The 40 assigned housekeeping genes in NanoString measurements were checked in the NanoString data. The twenty-four most stable housekeeping genes based on the expression ratio of the genes between all samples were selected by the geNorm algorithm [29] in the advanced analysis module of NanoString data (Fig. 1A). Applying the same algorithm to select the most stable housekeeping genes in the RNA sequence data resulted in a selection of 26 genes (Fig. 1B). Twenty housekeeping genes overlapped in the two selections.

Fig. 1
figure 1

A Trend line of the forty housekeeping genes in NanoString samples. B Trend line of the forty housekeeping genes in RNA sequence samples. Legend: Green labels on the x-axis highlight the genes that were selected in both techniques, yellow is unique for the technique, and red means it was not selected for both techniques

The detection level of the nCounter® PanCancer Immune Profiling Panel

The 730 genes included in the nCounter® PanCancer Immune Profiling Panel were examined in both datasets. From the 730 genes, 722 were identified in the RNA sequencing data. Interestingly, 7 of the 8 genes that were not identified in the RNA sequence data were above the detection limit in NanoString data. However, one gene (KIR3DS1) was not detected in NanoString nor identified in RNA sequencing (Table 3).

Table 3 NanoString gene expression values of the genes that were not identified with RNA sequencing

Comparability of NanoString and RNA sequence expression

To determine the comparability between the two techniques, the Pearson correlation between genes that were above the detection limit was performed, and the correlation coefficient (R2) was calculated. EPN-01 is shown as an example in Fig. 2.

Fig. 2
figure 2

Pearson correlation of the genes that are above the detection limit and overlapping between both techniques in sample EPN-01. The three genes that are most divergent negatively (MIF, CD68, and CD81) and positively (CLU, ATM, and IL3RA) are highlighted next to the three genes that are the least divergent (IGF2R, NOD1, IFNAR1)

Interestingly, some genes like Clusterin (CLU), ATM Serine/Threonine Kinase (ATM), and Interleukin 3 Receptor Subunit Alpha (IL3RA) were detected at a higher level with the RNA sequence technique in all samples. On the other hand, Macrophage Migration Inhibitory Factor (MIF), Cluster of Differentiation 81 (CD81), Cluster of Differentiation 68 (CD68), and Cluster of Differentiation 81 (CD81) were detected at a higher level with the NanoString technique in all samples. The same results were confirmed by calculating the residuals, i.e., genes that fail to correlate, of the linear models per sample (Supplementary Fig. 2, Supplementary Table 1). The average Pearson correlation of the genes detected by NanoString and RNA sequencing was 0.82 (min. 0.78, max. 0.85), with an average R2 of 0.67 (Supplementary Figs. 3–7).

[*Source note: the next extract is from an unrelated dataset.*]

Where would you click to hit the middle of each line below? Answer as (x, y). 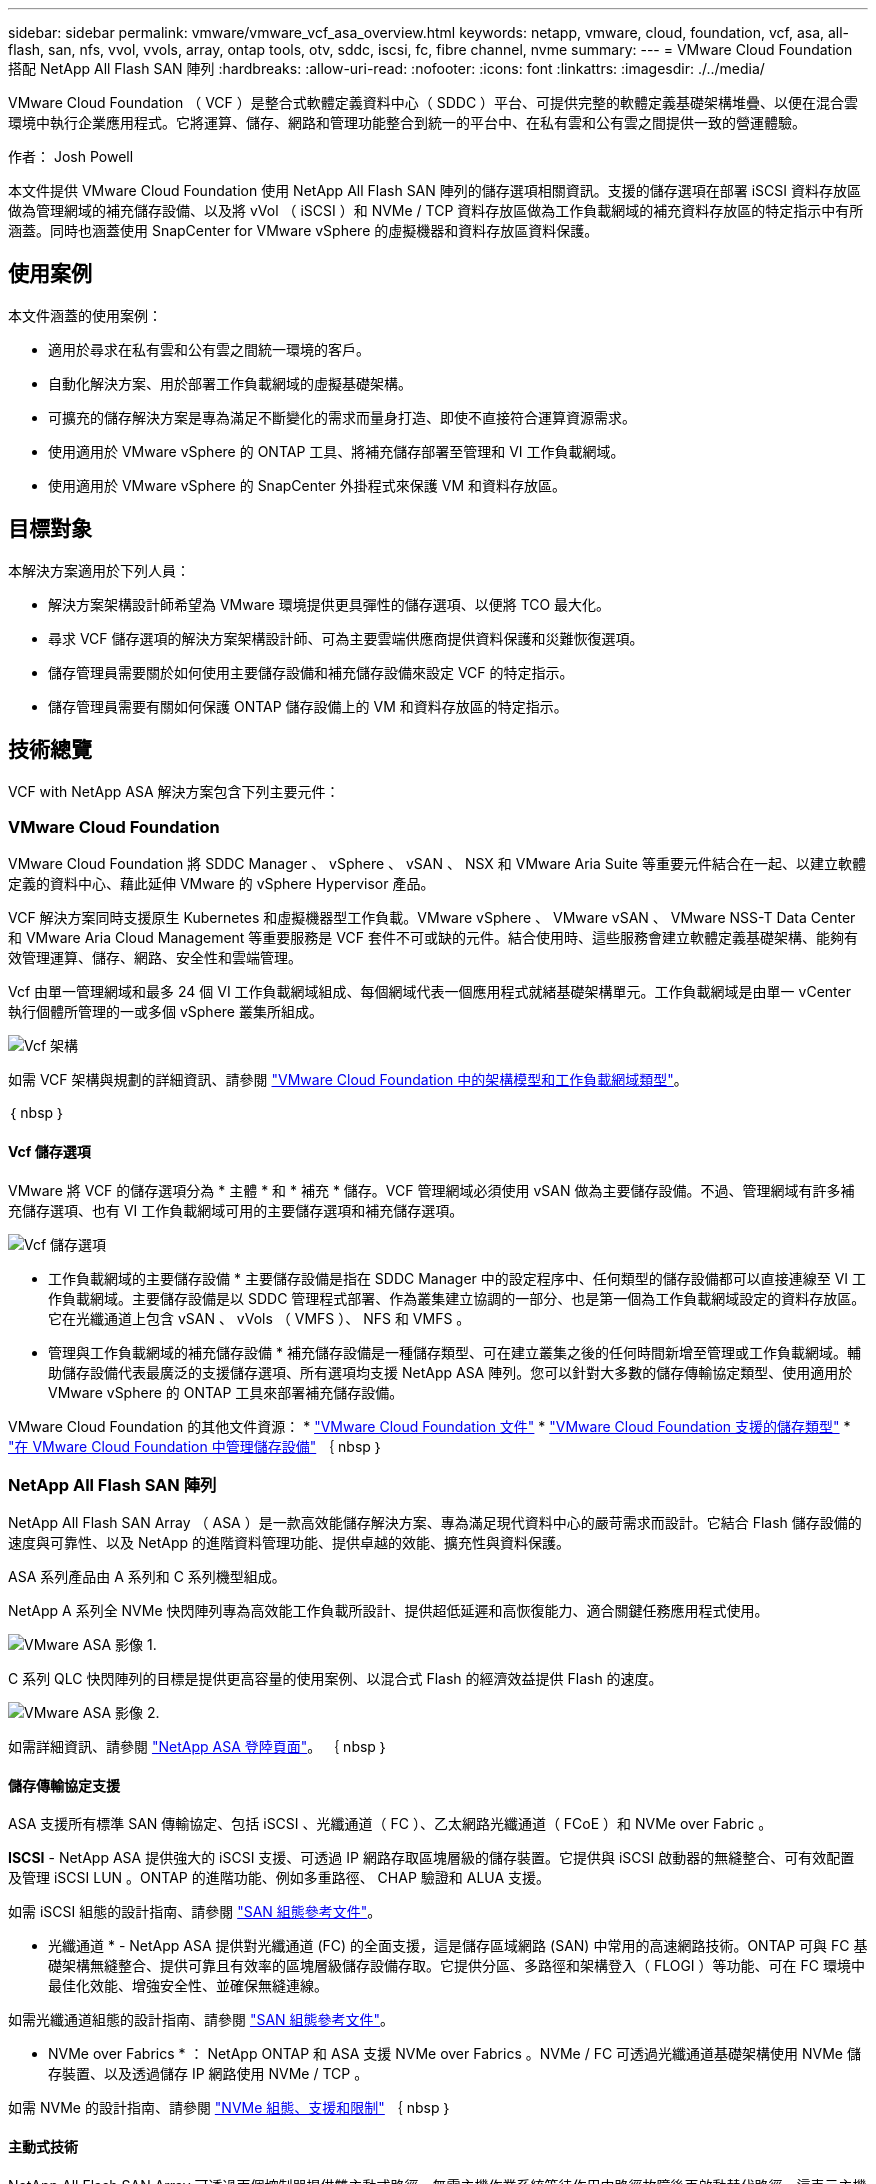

Dividing the 722 endogenous genes into bins based on their median expression from low to high showed an increased gene-specific inter-sample correlation for the highly expressed genes in both techniques. The average Spearman correlation was 0.3 across all 722 genes. In the NanoString data, 268 genes showed low expression (0–50 counts), 120 genes showed intermediate expression (50–200 counts) and 334 genes showed high expression (> 200). The Spearman correlation for the low expressed genes (average R = 0.13) is significantly lower compared to the intermediate (average R = 0.34, p-value < 0.0001) and high expressed genes (average R = 0.40, p-value < 0.0001). In the RNA sequence data, 261 genes showed low expression (0–1 count), 120 genes showed intermediate expression (1–3 counts) and 334 genes showed high expression (> 3 counts). The Spearman correlation for the low expressed genes (average R = 0.19, p-value < 0.0001) and intermediate expressed genes (average R = 0.27, p-value < 0.001) are significantly lower compared to the high expressed genes (average R = 0.39), Supplementary Fig. 8.

The detection limit of nCounter in comparison to RNA sequencing

From the 722 identified genes (out of 730 genes) in both platforms, 464 genes were expressed above the detection limit and therefore measured by both methods in all samples. The gene TLR9 was detected in four samples, but the expression levels were below the detection limit in the other two samples for both methods. The other 257 genes were in at least one sample detected by one method, but below the detection limit in the other of which four genes were only detected in all samples with RNA sequencing. There was not any gene only detected in all samples by NanoString (Supplementary Fig. 9).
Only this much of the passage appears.